Guide for sophisticated vegetarian dining

Tag Archives: vegan

Rooftop restaurants sound cheesy to me. I always wonder if they’ll revolve. And I expect only dreary decor and forgettable food.

Departure, at the top of The Nines hotel, looks like the sleek, sexy airport departure lounge of your dreams. And the food is amazing – possibly the best meal we had in a week of dedicated eating during our trip to Portland.

Departure has a vegan menu. For a gal from Texas, this is astounding.

And since this Asian-inspired food, there is vegan protein in the form or tofu, tempeh, and edamame.

I started out with shiitake nigiri sushi:

The complexity of the smoked citrus soy and garlic soy caramel were perfect with the chewy, earthy mushrooms. This might have been my favorite dish of the night.

The gingered mushrooms followed:

The mushrooms, some greens, and slices of Asian pear came on a bed of pureed parsnips. While the puree was delicious (it tasted buttery, which is hard to accomplish in a vegan dish without butter), the dish overall could have used something crunchier than the fresh greens. Maybe panko?

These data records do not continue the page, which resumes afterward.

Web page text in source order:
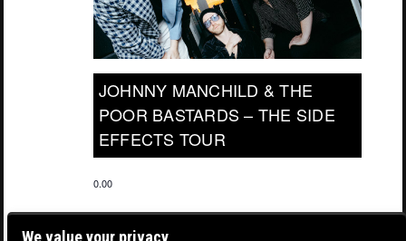
JOHNNY MANCHILD & THE
POOR BASTARDS – THE SIDE
EFFECTS TOUR
0.00
We value your privacy

Then came the brussel sprouts, which friends had told us we had to order:

Cooked with malt vinegar, lime, and chili, this was a complex, tasty dish. These brussel sprouts are pulled apart, with individual leaves composing the salad. This gives them a light texture. The strong flavor of cilantro tasted great with the heat of the chili and the acidity of the vinegar and lime.

Since we only had to waddle to the elevator to get back to our hotel room, we went ahead and split a warm ginger black plum crisp.

It was comfort food (sweet cooked plums) with a surprise element : the astringent, only slightly sweet Thai basil ice cream.  An Asian-influenced crisp.

Departure can be expensive (order lots of sushi) or moderate (stick with the  larger plates).

All this deliciousness, AND you get a gorgeous view:

Makes me rethink dining at the top.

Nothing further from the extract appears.